Избранное | страница 58
Ворота медленно заскрипели. Давда бросилась к окну.
— Это ты, Акли? — крикнула она погромче, чтобы входящий ее услышал.
И в самом деле это был он.
Из окна во двор падал свет, и Давда узнала мужа по тщательно подстриженным усам и геометрическим очертаниям белой шерстяной фески. «Зачем он так подстригает усы и к чему эта белая шерстяная феска?» — подумала она.
Акли стал стучать. Она не пошевелилась. Он стал звать, но она не отвечала. Акли подумал, что жена уснула, и стал стучать еще сильнее; он называл ее ласковыми именами. Наконец Давда не торопясь встала, повернула в замке ключ и села на прежнее место. Акли вошел, и тут в открытую дверь ворвались далекие звуки свирели.

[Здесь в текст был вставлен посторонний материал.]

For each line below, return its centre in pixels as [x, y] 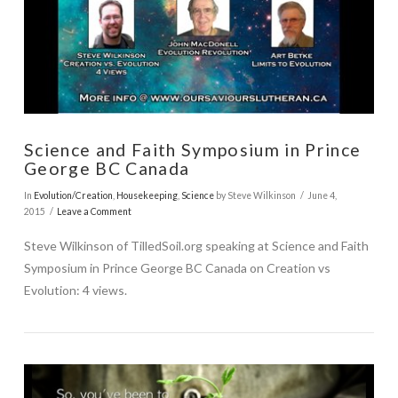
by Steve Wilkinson [255, 195]
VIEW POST [199, 13]
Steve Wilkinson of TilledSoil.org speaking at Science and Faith [196, 246]
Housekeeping [147, 195]
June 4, [322, 195]
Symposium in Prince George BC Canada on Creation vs [177, 268]
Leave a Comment [95, 211]
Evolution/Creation [73, 195]
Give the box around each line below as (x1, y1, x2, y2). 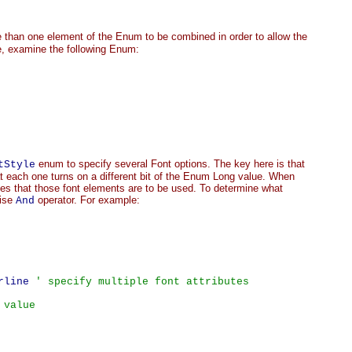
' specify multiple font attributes (35, 276, 249, 288)
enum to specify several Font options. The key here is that (35, 158, 305, 170)
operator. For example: (35, 194, 140, 206)
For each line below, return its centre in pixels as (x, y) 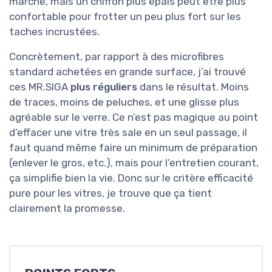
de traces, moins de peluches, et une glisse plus (124, 102)
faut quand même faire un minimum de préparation (133, 148)
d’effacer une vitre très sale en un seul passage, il (128, 133)
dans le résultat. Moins (193, 87)
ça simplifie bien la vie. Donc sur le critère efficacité (131, 178)
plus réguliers (104, 87)
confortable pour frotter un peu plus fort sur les (125, 17)
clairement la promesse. (67, 209)
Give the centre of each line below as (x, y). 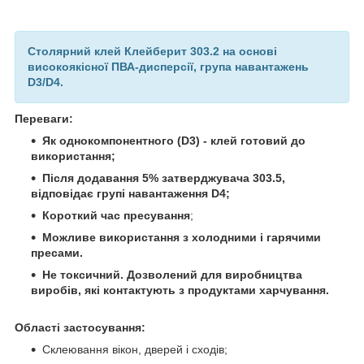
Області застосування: (80, 327)
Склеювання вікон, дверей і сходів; (135, 349)
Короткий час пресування (116, 215)
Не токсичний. (83, 274)
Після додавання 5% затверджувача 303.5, (164, 178)
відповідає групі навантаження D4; (130, 193)
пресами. (57, 252)
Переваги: (44, 118)
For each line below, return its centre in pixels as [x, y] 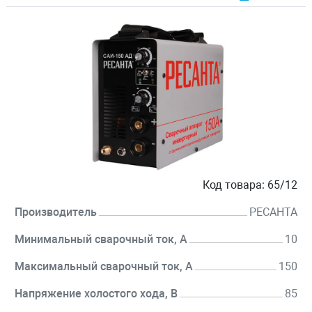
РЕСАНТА [273, 212]
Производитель [56, 212]
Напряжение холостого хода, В [96, 294]
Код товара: [234, 185]
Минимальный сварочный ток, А [101, 240]
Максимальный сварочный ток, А [104, 267]
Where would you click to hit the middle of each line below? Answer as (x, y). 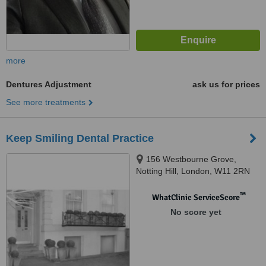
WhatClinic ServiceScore (196, 197)
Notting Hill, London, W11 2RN (193, 171)
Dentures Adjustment (49, 84)
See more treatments (46, 102)
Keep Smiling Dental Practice (80, 138)
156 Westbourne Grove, (191, 159)
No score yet (196, 212)
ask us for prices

— Ты в розовом шерстяном платье? — удивился он. — Оно влетело мне в семь тысяч франков.
«Все меряет на деньги», — возмутилась Давда. Ей вспомнился затуманенный взгляд Менаша, когда он увидел ее в этом прекрасном платье; вспомнилось, как он подошел к ней вплотную и сказал: — «Я видел такое же платье на одной марокканке из Тазы, но куда ей до тебя. И шаль тебе так к лицу!»
А взгляд его был красноречивее слов.
Акли долго разглагольствовал. Давда не обращала на него внимания, она прислушивалась к звукам, долетавшим снаружи. По шороху шагов, по ударам гонга, по другим хорошо ей знакомым звукам она легко угадывала, что там происходит. Она знала привычку Менаша одним толчком распахивать ворота и захлопывать их со всего размаху, иной раз ногой; но сегодня он где-то задерживался.
А вдали слышались волнующие звуки свирели! Да кто же это играет так поздно, один в ночи? На окне медленно угасала глиняная лампа. Акли прилег на диван, чтобы «немного отдохнуть», и вовсю захрапел.
Свирель играла все неистовее, а ночь непомерно усиливала эхо, и Давда вдруг узнала любимую песенку Муха: «Мой базилик». Она подумала, что Менаш сейчас, наверно, тоже в кругу ватаги, что свирель играет и для него и что он, конечно, слышит эти звуки, даже если он и не с Мухом. Ей захотелось высунуться в окно и крикнуть, чтобы Мух умолк. Он услыхал бы ее, в этом можно было не сомневаться, ведь доносились же до нее звуки свирели. Но рядом, на диване, лежал Акли.
— И зачем он вернулся? — промолвила она. — Целыми днями бездельничает… только на дудочке своей играет. Завтра же велю Акли поговорить с Рамданом. Пусть этого пастуха прогонят.
— Что такое? — спросил Акли, подскочив. — Что ты говоришь?
— Ничего… говорю, что ты спишь и видишь, вероятно, приятные сны.